Raven Hills draws Catholic families, fills 19 lots near Benedictine College
Nineteen lots have already sold at Raven Hills beside Benedictine College, drawing Catholic families, student parents and investors to Atchison's newest housing bet.

Nineteen home lots have already sold at Raven Hills, a planned district next to Benedictine College that is beginning to look like one of Atchison’s most significant housing developments in years. The first residents include young Catholic families, parents of Benedictine students buying second homes near campus, people relocating for jobs and investors who see long-term promise in a city that has often been defined more by its institutions than by new residential growth.
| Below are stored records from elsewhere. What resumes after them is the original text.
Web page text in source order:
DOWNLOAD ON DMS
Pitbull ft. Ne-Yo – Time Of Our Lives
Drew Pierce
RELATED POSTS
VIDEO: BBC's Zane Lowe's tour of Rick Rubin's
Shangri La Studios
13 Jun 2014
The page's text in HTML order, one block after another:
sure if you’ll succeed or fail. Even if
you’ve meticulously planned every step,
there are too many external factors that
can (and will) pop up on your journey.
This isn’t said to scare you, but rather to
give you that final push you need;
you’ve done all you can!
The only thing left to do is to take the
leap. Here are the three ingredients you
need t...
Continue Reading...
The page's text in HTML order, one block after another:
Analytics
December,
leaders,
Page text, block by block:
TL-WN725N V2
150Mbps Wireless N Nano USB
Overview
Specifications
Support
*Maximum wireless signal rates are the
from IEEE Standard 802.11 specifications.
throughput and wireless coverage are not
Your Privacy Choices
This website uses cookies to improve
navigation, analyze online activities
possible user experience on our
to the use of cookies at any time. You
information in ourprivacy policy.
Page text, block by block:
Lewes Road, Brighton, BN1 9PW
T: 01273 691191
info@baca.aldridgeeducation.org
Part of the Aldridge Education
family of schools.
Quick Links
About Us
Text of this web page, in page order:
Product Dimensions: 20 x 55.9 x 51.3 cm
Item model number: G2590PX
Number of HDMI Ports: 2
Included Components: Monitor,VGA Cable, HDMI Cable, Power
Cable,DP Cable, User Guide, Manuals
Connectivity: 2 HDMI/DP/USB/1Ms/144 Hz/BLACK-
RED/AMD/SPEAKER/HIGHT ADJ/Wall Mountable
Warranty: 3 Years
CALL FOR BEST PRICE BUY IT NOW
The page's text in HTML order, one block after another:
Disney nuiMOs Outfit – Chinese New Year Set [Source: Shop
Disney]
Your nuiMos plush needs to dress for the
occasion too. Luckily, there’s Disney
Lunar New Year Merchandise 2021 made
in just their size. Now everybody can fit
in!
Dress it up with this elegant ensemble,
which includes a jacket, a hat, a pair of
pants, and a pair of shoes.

Melissa and Patrick Lord are among the families moving in with their daughters and extended family, and their choice points to what Raven Hills is trying to become: a neighborhood built around slower living, walkability and faith, not just a cluster of lots. Vision 4 LLC is developing the project, and the development’s design standards are meant to complement Atchison’s older housing stock with historic styling, front porches and a pedestrian-friendly layout.

A March 2025 plan for Raven Hills said the neighborhood could eventually include up to 60 new homes and would sit within walking distance of Benedictine College, St. Benedict Church, Independence Park, Riverside Park and downtown Atchison. The project’s open houses were scheduled for March 29, May 17 and June 14, 2025. That location matters because housing demand near campus is likely to keep rising as Benedictine advances its proposed School of Osteopathic Medicine, which is intended to train 180 medical students a year and is targeting candidate status in 2026, preliminary accreditation in 2027 and a first class in 2028.
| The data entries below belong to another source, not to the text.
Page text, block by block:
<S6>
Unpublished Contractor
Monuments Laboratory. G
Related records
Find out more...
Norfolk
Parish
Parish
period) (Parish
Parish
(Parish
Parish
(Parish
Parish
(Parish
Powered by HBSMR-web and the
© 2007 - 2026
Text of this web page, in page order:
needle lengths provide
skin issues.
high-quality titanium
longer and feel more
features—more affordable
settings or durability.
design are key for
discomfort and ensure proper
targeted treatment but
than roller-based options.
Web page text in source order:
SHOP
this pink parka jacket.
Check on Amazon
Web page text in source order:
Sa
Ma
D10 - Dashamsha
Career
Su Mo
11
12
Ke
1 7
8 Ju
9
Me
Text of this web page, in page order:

For Atchison, the early sales are more than a private real-estate milestone. The city’s estimated population was 10,813 in 2024, down from 10,885 in the 2020 census, while the median owner-occupied home value was $129,700 and median gross rent was $737, according to U.S. Census Bureau data. In that market, a project of this size could influence how many homes are available near campus, how much rental pressure builds around student families and whether more infill development follows the same pattern.

The city says planning and zoning decisions are guided by the Planning Commission, City Commission and the 2016-2030 Comprehensive Plan, placing Raven Hills squarely inside Atchison’s broader growth strategy. With local builders investing in the project and buyers already filling lots, the neighborhood is becoming a test case for how much residential growth Atchison can absorb while preserving the small-city character that keeps drawing families to its doorstep.